** DIRECTIONS FOR THIS TASK **
Please output exactly the lines below, starting at the line that has "Bangladesh for a" and ending at the line that has "Fitton, James", both included; leave out all pictures and include nothing else.

START SUPPLIED MATERIAL

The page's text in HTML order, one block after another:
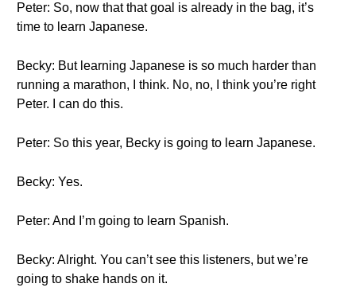
Peter: So, now that that goal is already in the bag, it’s
time to learn Japanese.
Becky: But learning Japanese is so much harder than
running a marathon, I think. No, no, I think you’re right
Peter. I can do this.
Peter: So this year, Becky is going to learn Japanese.
Becky: Yes.
Peter: And I’m going to learn Spanish.
Becky: Alright. You can’t see this listeners, but we’re
going to shake hands on it.
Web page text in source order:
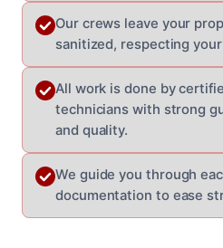
Our crews leave your
sanitized, respecting
All work is done by
technicians with strong
and quality.
We guide you through
documentation to ease
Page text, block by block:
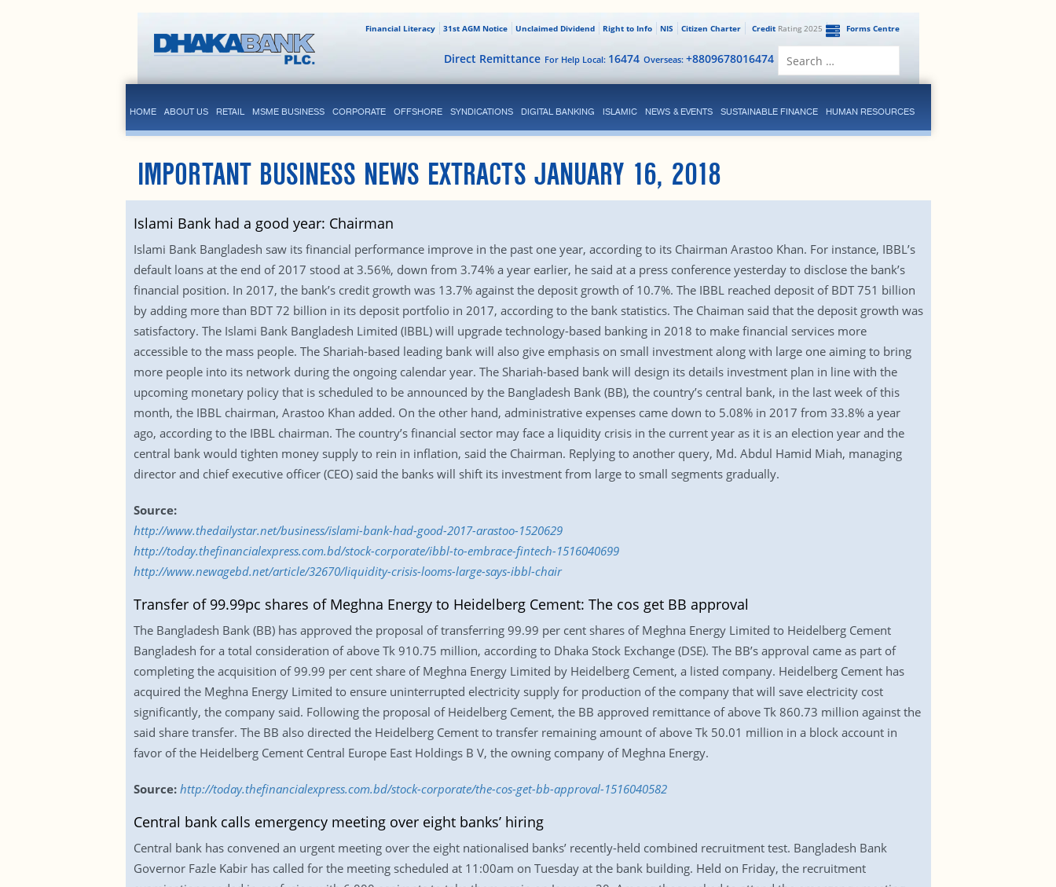
Forms Centre
CreditRating 2025
Citizen Charter
NIS
Right to Info
Unclaimed Dividend
31st AGM Notice
Financial Literacy
Overseas: +8809678016474
For Help Local: 16474
Direct Remittance
HOME ABOUT US RETAIL MSME BUSINESS CORPORATE OFFSHORE SYNDICATIONS DIGITAL BANKING ISLAMIC NEWS & EVENTS SUSTAINABLE FINANCE HUMAN RESOURCES
IMPORTANT BUSINESS NEWS EXTRACTS JANUARY 16, 2018
Islami Bank had a good year: Chairman
Islami Bank Bangladesh saw its financial performance improve in the past one year, according to its Chairman Arastoo Khan. For instance, IBBL’s
default loans at the end of 2017 stood at 3.56%, down from 3.74% a year earlier, he said at a press conference yesterday to disclose the bank’s
financial position. In 2017, the bank’s credit growth was 13.7% against the deposit growth of 10.7%. The IBBL reached deposit of BDT 751 billion
by adding more than BDT 72 billion in its deposit portfolio in 2017, according to the bank statistics. The Chaiman said that the deposit growth was
satisfactory. The Islami Bank Bangladesh Limited (IBBL) will upgrade technology-based banking in 2018 to make financial services more
accessible to the mass people. The Shariah-based leading bank will also give emphasis on small investment along with large one aiming to bring
more people into its network during the ongoing calendar year. The Shariah-based bank will design its details investment plan in line with the
upcoming monetary policy that is scheduled to be announced by the Bangladesh Bank (BB), the country’s central bank, in the last week of this
month, the IBBL chairman, Arastoo Khan added. On the other hand, administrative expenses came down to 5.08% in 2017 from 33.8% a year
ago, according to the IBBL chairman. The country’s financial sector may face a liquidity crisis in the current year as it is an election year and the
central bank would tighten money supply to rein in inflation, said the Chairman. Replying to another query, Md. Abdul Hamid Miah, managing
director and chief executive officer (CEO) said the banks will shift its investment from large to small segments gradually.
Source:
http://www.thedailystar.net/business/islami-bank-had-good-2017-arastoo-1520629
http://today.thefinancialexpress.com.bd/stock-corporate/ibbl-to-embrace-fintech-1516040699
http://www.newagebd.net/article/32670/liquidity-crisis-looms-large-says-ibbl-chair
Transfer of 99.99pc shares of Meghna Energy to Heidelberg Cement: The cos get BB approval
The Bangladesh Bank (BB) has approved the proposal of transferring 99.99 per cent shares of Meghna Energy Limited to Heidelberg Cement
Bangladesh for a total consideration of above Tk 910.75 million, according to Dhaka Stock Exchange (DSE). The BB’s approval came as part of
completing the acquisition of 99.99 per cent share of Meghna Energy Limited by Heidelberg Cement, a listed company. Heidelberg Cement has
acquired the Meghna Energy Limited to ensure uninterrupted electricity supply for production of the company that will save electricity cost
significantly, the company said. Following the proposal of Heidelberg Cement, the BB approved remittance of above Tk 860.73 million against the
said share transfer. The BB also directed the Heidelberg Cement to transfer remaining amount of above Tk 50.01 million in a block account in
favor of the Heidelberg Cement Central Europe East Holdings B V, the owning company of Meghna Energy.
Source: http://today.thefinancialexpress.com.bd/stock-corporate/the-cos-get-bb-approval-1516040582
Central bank calls emergency meeting over eight banks’ hiring
Central bank has convened an urgent meeting over the eight nationalised banks’ recently-held combined recruitment test. Bangladesh Bank
Governor Fazle Kabir has called for the meeting scheduled at 11:00am on Tuesday at the bank building. Held on Friday, the recruitment
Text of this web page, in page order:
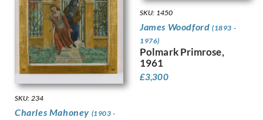
Farley, William
Fedden, Mary
Fiennes, Celia
Filliter, George
Finney, Amy
Finney, Hubert Arthur
Fitton, James
Fleetwood Walker, Bernard
Foggie, David
SKU: 234
Charles Mahoney (1903 -
SKU: 1450
James Woodford (1893 -
1976)
Polmark Primrose,
1961
£3,300
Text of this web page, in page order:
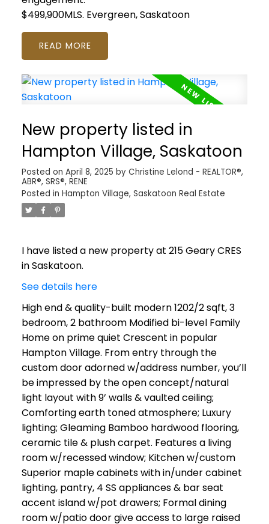
$499,900MLS. Evergreen, Saskatoon
READ
New property listed in
Hampton Village, Saskatoon
Posted on April 8, 2025 by Christine Lelond - REALTOR®,
ABR®, SRS®, RENE
Posted in Hampton Village, Saskatoon Real Estate
I have listed a new property at 215 Geary CRES
in Saskatoon.
See details here
High end & quality-built modern 1202/2 sqft, 3
bedroom, 2 bathroom Modified bi-level Family
Home on prime quiet Crescent in popular
Hampton Village. From entry through the
custom door adorned w/address number, you’ll
be impressed by the open concept/natural
light layout with 9’ walls & vaulted ceiling;
Comforting earth toned atmosphere; Luxury
lighting; Gleaming Bamboo hardwood flooring,
ceramic tile & plush carpet. Features a living
room w/recessed window; Kitchen w/custom
Superior maple cabinets with in/under cabinet
lighting, pantry, 4 SS appliances & bar seat
accent island w/pot drawers; Formal dining
room w/patio door give access to large raised
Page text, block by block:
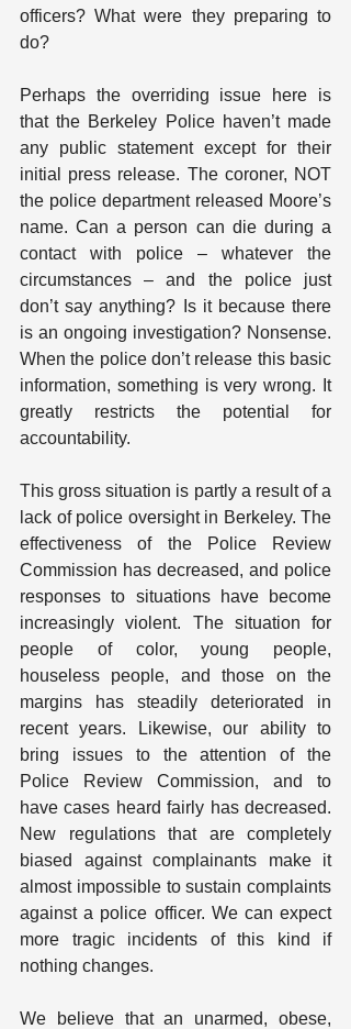
officers? What were they preparing to
do?
Perhaps the overriding issue here is
that the Berkeley Police haven’t made
any public statement except for their
initial press release. The coroner, NOT
the police department released Moore’s
name. Can a person can die during a
contact with police – whatever the
circumstances – and the police just
don’t say anything? Is it because there
is an ongoing investigation? Nonsense.
When the police don’t release this basic
information, something is very wrong. It
greatly restricts the potential for
accountability.
This gross situation is partly a result of a
lack of police oversight in Berkeley. The
effectiveness of the Police Review
Commission has decreased, and police
responses to situations have become
increasingly violent. The situation for
people of color, young people,
houseless people, and those on the
margins has steadily deteriorated in
recent years. Likewise, our ability to
bring issues to the attention of the
Police Review Commission, and to
have cases heard fairly has decreased.
New regulations that are completely
biased against complainants make it
almost impossible to sustain complaints
against a police officer. We can expect
more tragic incidents of this kind if
nothing changes.
We believe that an unarmed, obese,
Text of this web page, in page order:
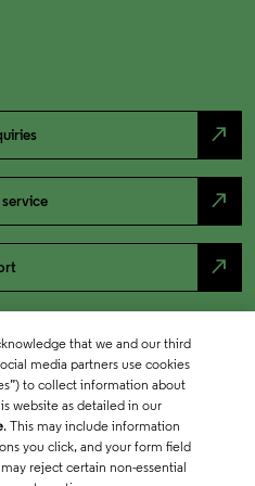
north_east
north_east
north_east
that we and our third
media partners use cookies
to collect information about
website as detailed in our
. This may include information
you click, and your form field
reject certain non-essential
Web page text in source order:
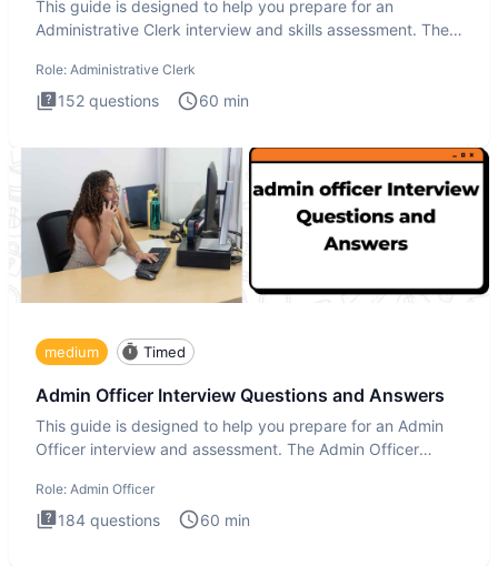
This guide is designed to help you prepare for an
Administrative Clerk interview and skills assessment. The
Role: Administrative Clerk
152 questions 60 min
medium Timed
Admin Officer Interview Questions and Answers
This guide is designed to help you prepare for an Admin
Officer interview and assessment. The Admin Officer
Role: Admin Officer
184 questions 60 min
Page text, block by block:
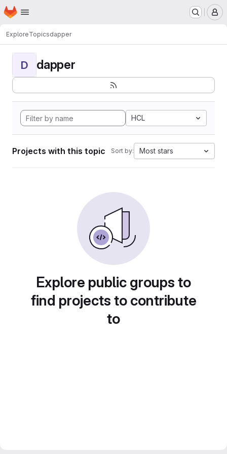
Skip to main content
Homepage
ExploreTopicsdapper
D dapper
HCL
Projects with this topic Sort by: Most stars
Explore public groups to
find projects to contribute
to
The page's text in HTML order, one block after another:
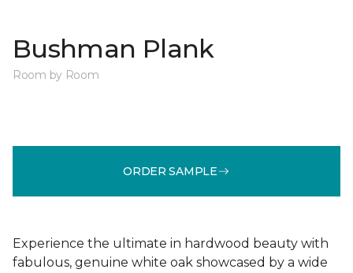
Bushman Plank
Room by Room
ORDER SAMPLE
Experience the ultimate in hardwood beauty with
fabulous, genuine white oak showcased by a wide
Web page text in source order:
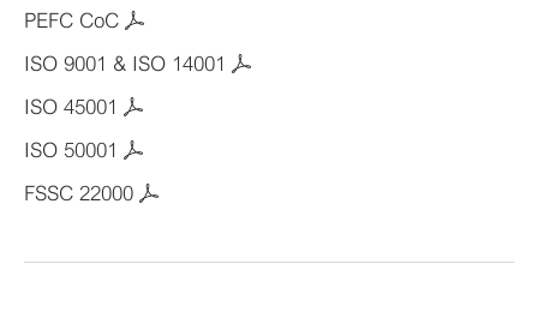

END SUPPLIED MATERIAL

** RESPONSE **
Bangladesh for a total consideration of above Tk 910.75 million, according to Dhaka Stock Exchange (DSE). The BB’s approval came as part of
completing the acquisition of 99.99 per cent share of Meghna Energy Limited by Heidelberg Cement, a listed company. Heidelberg Cement has
acquired the Meghna Energy Limited to ensure uninterrupted electricity supply for production of the company that will save electricity cost
significantly, the company said. Following the proposal of Heidelberg Cement, the BB approved remittance of above Tk 860.73 million against the
said share transfer. The BB also directed the Heidelberg Cement to transfer remaining amount of above Tk 50.01 million in a block account in
favor of the Heidelberg Cement Central Europe East Holdings B V, the owning company of Meghna Energy.
Source: http://today.thefinancialexpress.com.bd/stock-corporate/the-cos-get-bb-approval-1516040582
Central bank calls emergency meeting over eight banks’ hiring
Central bank has convened an urgent meeting over the eight nationalised banks’ recently-held combined recruitment test. Bangladesh Bank
Governor Fazle Kabir has called for the meeting scheduled at 11:00am on Tuesday at the bank building. Held on Friday, the recruitment
Text of this web page, in page order:
Farley, William
Fedden, Mary
Fiennes, Celia
Filliter, George
Finney, Amy
Finney, Hubert Arthur
Fitton, James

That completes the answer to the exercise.